CfP: 5th Workshop in the series on “Migration, Globalization and the Knowledge Economy”

Following the successful previous editions of Paris (2018)Utrecht (2019)Milan (virtual-2020), and Bordeaux (2021)the Gran Sasso Science Institute (GSSI), Social Sciences area, is pleased to announce the 5th Workshop in the series on “Migration, Globalization and the Knowledge Economy”, to be held in L’Aquila (Italy), on May 17-18, 2022.

NB: The workshop is planned to take place in person, in compliance with health regulations and policies. Based on the evolving circumstances, we will communicate any variation of the format to the participants in due course.

Migration plays a key role in today’s knowledge economies. In 2019, the worldwide stock of migrants has overcome 270 million, or 3.5% of worldwide population, with tertiary-educated men and women representing a substantial and increasing share of it. Many such migrants held STEM qualifications (Science, Technology, Engineering, and Mathematics) or moved abroad to the get them. Others are entrepreneurs or multinational firms’ executives. The migrants’ stock in countries defined high-income by the World Bank is 14%, spanning from 11% in Europe to 16% in North America, but it reaches 21.6% in Oceania. Far from moving exclusively along a south–north or east–west axis, these migrants also move between advanced economies, where they contribute to knowledge creation and diffusion worldwide. The importance of return and circular migration is also growing, and may play a role in keeping the migrants’ origin countries (or specific innovation clusters therein) involved in global processes of knowledge diffusion.

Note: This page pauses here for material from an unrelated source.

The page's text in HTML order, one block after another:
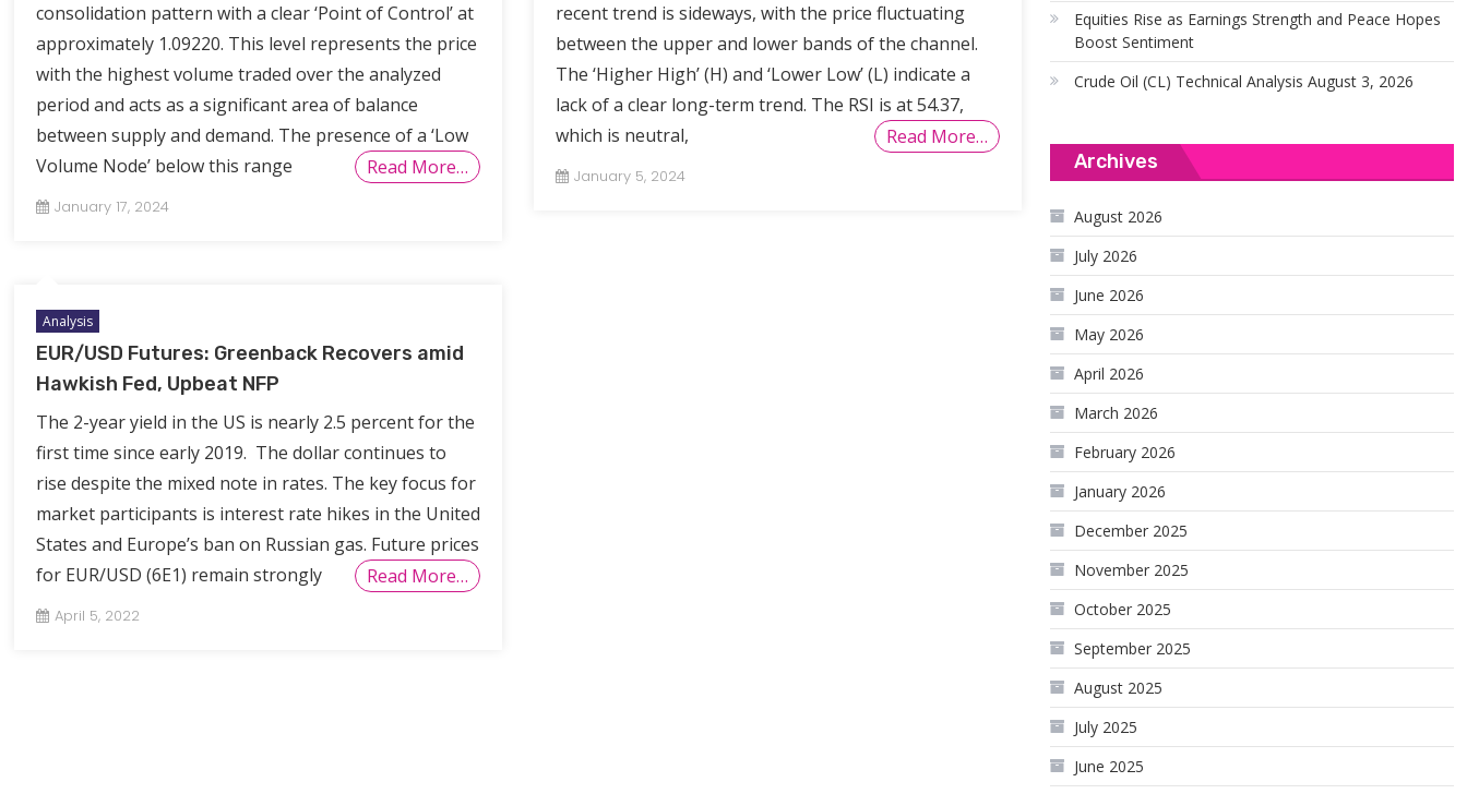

Several economic disciplines contribute to our understanding of the phenomenon, including economic geography, innovation economics and the economics of science, labor economics, or development economics, among many others. We aim to bring together scholars from all of them, whether engaged in theoretical, empirical or methodological research. A non-exhaustive list of topics of interest includes:

  • The role of STEM migration in fostering innovation in receiving countries – present and historical perspectives
  • The relationship between diversity and innovation at the team, firm, local and country level
  • The role of skilled diasporas in knowledge diffusion
  • The mobility decisions of skilled migrants (constraints and incentives to outgoing, return and circular migration; positive vs negative self-selection; role of diaspora/network ties).
  • Temporary migration and knowledge sharing
  • Migration and innovation-based start-ups formation
  • Skilled migrants and the internationalization of capital flows
  • The role of multinational firms in shaping scientists’ and engineers’ migration flows
  • The role of skilled migrants in shaping academic entrepreneurship and university-industry collaboration.
  • The effect of changes in migration policies on skilled migrations and international collaborations
  • Differences in training and career pathways of migrants and native-born skilled workers
  • Historical studies of skilled migration and/or long term effects on the innovation in destination countries.